Биргит нервно заерзала на диване, сидя рядом с зятем. В разговор вступил Хенрик:
— Кажется, я слышал это имя. По-моему, Александра несколько раз выставляла его картины на продажу в своей галерее.
Патрик кивнул, и Хенрик продолжил:
— Я не понимаю — что, между ними существует какая-то другая связь, помимо этого? И что за причина, кому понадобилось убивать их обоих: мою жену и одного из ее экспонентов?
— Как раз это мы и пытаемся разузнать. — Патрик помедлил и сказал: — К сожалению, мы должны констатировать, что у них была связь.
В наступившей тишине Карл-Эрик увидел на лицах сидящих перед ним Биргит и Хенрика калейдоскоп быстро сменяющихся чувств. Сам он не очень удивился и быстро пришел к заключению, что раз об этом говорит полицейский, то это, скорее всего, правда. Принимая во внимание обстоятельства, это вполне естественно. Биргит в страхе прижала руку ко рту, а лицо Хенрика медленно белело на глазах. Карл-Эрик посмотрел на Патрика Хедстрёма и подумал, что, судя по его лицу, ему вовсе не по душе роль горевестника.
— Этого не может быть, — растерянно сказала Биргит, нерешительно оглядевшись вокруг. — Зачем понадобилось Александре сходиться с таким, как он?
Она беспомощно посмотрела на Карла-Эрика, ожидая его поддержки, но он избегал ее взгляда и упорно рассматривал свои руки.
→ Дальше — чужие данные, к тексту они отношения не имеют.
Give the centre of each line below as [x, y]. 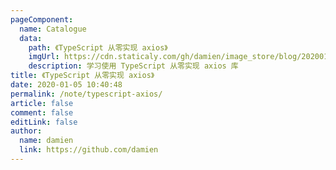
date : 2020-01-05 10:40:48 [66, 85]
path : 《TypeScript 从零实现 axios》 [98, 47]
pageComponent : [42, 19]
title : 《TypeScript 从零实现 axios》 [82, 76]
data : [31, 38]
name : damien [46, 141]
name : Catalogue [53, 29]
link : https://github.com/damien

Хенрик не произнес ни слова, но весь как-то съежился.
— Вы не знаете, они продолжали поддерживать контакт после того, как вы переехали?
— Нет, я так не думаю. После того как мы уехали из Фьельбаки, Алекс оборвала все свои связи, — сказала Биргит.
Хенрик и Карл-Эрик сидели молча.
— Я хочу спросить еще кое о чем. Вы уехали в середине семестра, когда Алекс училась в шестом классе. Что за причина? Почему вы уехали в такой спешке?
— В этом нет ничего странного. Карл-Эрик получил просто фантастическое предложение, от которого, разумеется, не мог отказаться, и ему пришлось принимать решение буквально в один день, вдобавок требовалось его присутствие, поэтому мы уехали так быстро, почти никого не предупредив.
Она не знала, куда деть руки, когда говорила.
— Но вы не стали оформлять Алекс в какую-нибудь школу в Гётеборге, а вместо этого отправили ее в интернат в Швейцарии. Почему, по какой причине?